> [Task statement]: Strip out the pictures and output each remaining line of the data word for word.

> [Data provided]:
§
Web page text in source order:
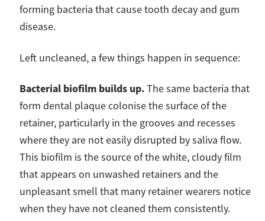
forming bacteria that cause tooth decay and gum
disease.
Left uncleaned, a few things happen in sequence:
Bacterial biofilm builds up.The same bacteria that
form dental plaque colonise the surface of the
retainer, particularly in the grooves and recesses
where they are not easily disrupted by saliva flow.
This biofilm is the source of the white, cloudy film
that appears on unwashed retainers and the
unpleasant smell that many retainer wearers notice
when they have not cleaned them consistently.
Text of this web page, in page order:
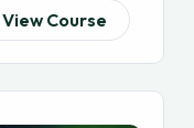
View Course
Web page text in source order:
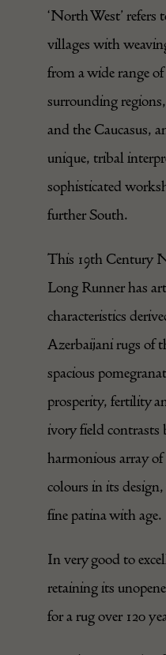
§
> [Expected answer]:
Web page text in source order:
forming bacteria that cause tooth decay and gum
disease.
Left uncleaned, a few things happen in sequence:
Bacterial biofilm builds up.The same bacteria that
form dental plaque colonise the surface of the
retainer, particularly in the grooves and recesses
where they are not easily disrupted by saliva flow.
This biofilm is the source of the white, cloudy film
that appears on unwashed retainers and the
unpleasant smell that many retainer wearers notice
when they have not cleaned them consistently.
Text of this web page, in page order:
View Course
Web page text in source order:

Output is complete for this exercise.